Recent studies have identified CTCF to be the vertebrate insulator protein [Bell et al. (1999), Cell 98:387-396]. Insulator elements affect gene expression by preventing the spread of heterochromatin and restricting transcriptional enhancers from activation of unrelated promoters. So far, CTCF remains as the only major protein implicated in establishment of insulators in vertebrates [Felsenfeld et al. (2004), Cold Spring Harb., Symp. Quant. Biol. 69:245-250], including those involved in regulation of gene imprinting and monoallelic gene expression [Fedoriw et al. (2004), Science 303:238-240.; Ling et al. (2006), Science 312:269-272], as well as in X chromosome inactivation and in the escape from X-linked inactivation [Filippova et al. (2005), Dev. Cell. 8:31-42; Lee (2003), Curr. Biol. 13:R242-R254]. The mechanism of insulator function remains unclear. One model proposes that insulators, by formation of special chromatin structures, compete for enhancer-bound activators, preventing the activation of downstream promoters [Bulger and Groudine (1999), Genes Dev. 13:2465-2477]. Alternatively, insulators may facilitate the formation of loops, for example, via attachment of chromosomal regions to the nuclear membrane [Yusufzai et al. (2004), Mol. Cell. 13:291-298], keeping the intermediate regions exposed for only local interactions between enhancers and promoters. Consistent with this model, it was recently shown that CTCF could mediate long-range chromosomal interactions in mammalian cells, providing a possible mechanism by which insulators establish regulatory domains [Kurukuti et al. (2006), Proc. Natl. Acad. Sci. U.S.A. 103:10684-10689; Ling et al. (2006), Science 312:269-272; Yusufzai et al. (2004), Mol. Cell. 13:291-298]. Methylation of several CTCF binding sites was shown to abolish CTCF binding [Bell et al. (2000), Nature 405:482-485; Filippova et al. (2005), Dev. Cell. 8:31-42; Hark et al. (2000), Nature 405:486-489; Kanduri et al. (2000), Curr. Biol. 10:853-856; Mukhopadhyay et al. (2004), Genome Res. 14:1594-1602].
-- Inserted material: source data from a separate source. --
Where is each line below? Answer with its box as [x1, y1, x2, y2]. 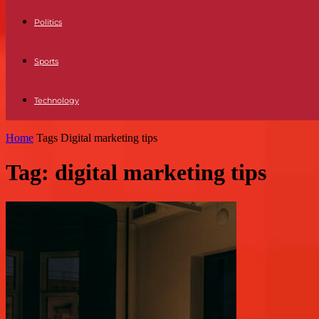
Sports [34, 56, 58, 66]
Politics [34, 17, 62, 27]
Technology [34, 95, 79, 105]
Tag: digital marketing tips [6, 159, 266, 186]
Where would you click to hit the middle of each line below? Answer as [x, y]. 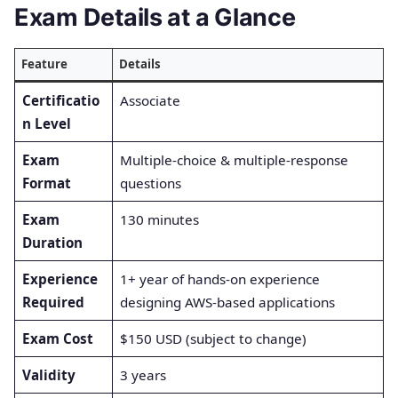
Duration [52, 243]
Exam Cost [57, 339]
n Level [46, 124]
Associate [150, 101]
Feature [44, 64]
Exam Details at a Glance [155, 17]
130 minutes [159, 220]
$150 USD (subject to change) [213, 339]
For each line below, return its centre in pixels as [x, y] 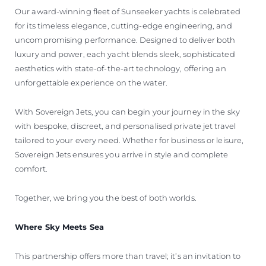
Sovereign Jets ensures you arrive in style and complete [122, 154]
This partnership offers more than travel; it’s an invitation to [128, 256]
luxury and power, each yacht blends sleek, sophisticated [125, 54]
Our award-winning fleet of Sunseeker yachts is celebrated [128, 11]
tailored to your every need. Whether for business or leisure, [129, 140]
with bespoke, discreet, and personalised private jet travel [125, 126]
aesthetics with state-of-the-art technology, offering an [121, 68]
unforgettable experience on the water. [91, 82]
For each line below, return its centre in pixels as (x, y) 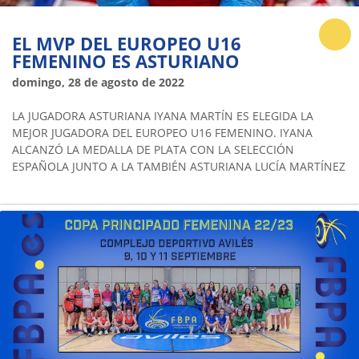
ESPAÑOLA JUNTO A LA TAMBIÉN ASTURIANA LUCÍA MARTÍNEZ (179, 166)
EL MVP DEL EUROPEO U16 (127, 43)
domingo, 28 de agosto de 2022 (98, 82)
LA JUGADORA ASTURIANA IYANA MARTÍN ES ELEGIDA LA (163, 115)
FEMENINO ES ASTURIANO (126, 61)
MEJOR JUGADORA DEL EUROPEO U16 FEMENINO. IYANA (162, 132)
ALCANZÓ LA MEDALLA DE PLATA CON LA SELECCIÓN (153, 149)
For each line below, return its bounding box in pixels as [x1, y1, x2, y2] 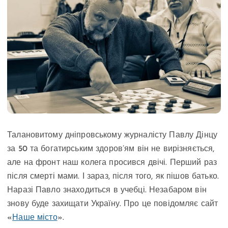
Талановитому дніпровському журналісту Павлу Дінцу [7, 131, 217, 139]
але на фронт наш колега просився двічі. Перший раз [7, 158, 217, 167]
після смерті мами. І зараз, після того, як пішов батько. [7, 172, 219, 181]
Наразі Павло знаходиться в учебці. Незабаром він [7, 186, 207, 194]
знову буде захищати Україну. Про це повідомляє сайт [7, 199, 218, 208]
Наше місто [12, 213, 58, 222]
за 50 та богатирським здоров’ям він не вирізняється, [7, 145, 215, 153]
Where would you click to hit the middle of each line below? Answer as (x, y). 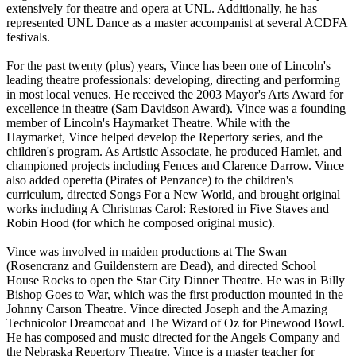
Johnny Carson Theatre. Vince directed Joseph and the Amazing (167, 308)
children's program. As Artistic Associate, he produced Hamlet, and (174, 151)
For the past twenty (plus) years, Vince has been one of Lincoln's (168, 65)
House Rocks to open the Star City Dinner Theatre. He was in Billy (176, 280)
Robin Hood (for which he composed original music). (141, 222)
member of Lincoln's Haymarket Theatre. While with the (148, 122)
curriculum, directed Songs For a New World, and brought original (173, 194)
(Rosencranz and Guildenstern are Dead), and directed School (161, 265)
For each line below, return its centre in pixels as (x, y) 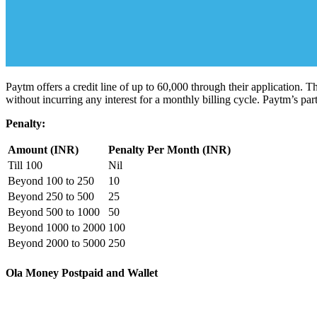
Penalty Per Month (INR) (169, 149)
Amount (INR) (43, 149)
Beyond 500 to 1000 (54, 212)
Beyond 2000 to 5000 (57, 243)
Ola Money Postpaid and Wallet (82, 273)
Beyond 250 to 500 (51, 196)
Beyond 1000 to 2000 (57, 227)
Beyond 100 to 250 (51, 180)
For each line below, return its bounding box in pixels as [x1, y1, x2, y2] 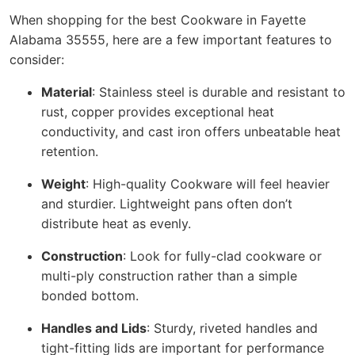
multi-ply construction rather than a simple [41, 268, 297, 284]
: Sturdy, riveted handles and [147, 320, 318, 337]
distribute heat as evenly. [41, 216, 191, 232]
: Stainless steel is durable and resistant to [92, 84, 345, 101]
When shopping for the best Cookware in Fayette [10, 12, 306, 29]
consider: [10, 52, 64, 68]
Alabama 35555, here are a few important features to [10, 32, 332, 48]
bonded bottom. [41, 288, 139, 304]
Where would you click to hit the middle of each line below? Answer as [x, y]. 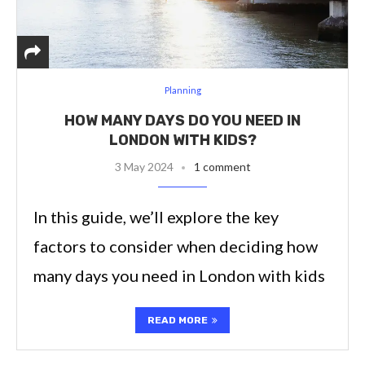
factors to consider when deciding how [176, 246]
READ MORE [178, 320]
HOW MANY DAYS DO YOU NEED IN [182, 120]
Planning [182, 90]
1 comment [222, 166]
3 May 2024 [144, 166]
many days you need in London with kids [179, 275]
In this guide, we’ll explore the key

We performed chromatin immunoprecipitation with an antibody against human CTCF on normal human fibroblast chromatin. In the bound fraction, we amplified the MS-MLPA product MLPA2 (double underline in FIG. 4A). The fragment was not amplified after HhaI digestion, indicating that CpG9 is unmethylated in normal fibroblasts. Therefore, in the overlapping region between clone 47B02 and OREG0015647, we experimentally confirmed binding of CTCF protein to a 39 bp region covered by the MLPA2 primers in fibroblasts. These 39 bp lie within the most tumor-specific methylated region.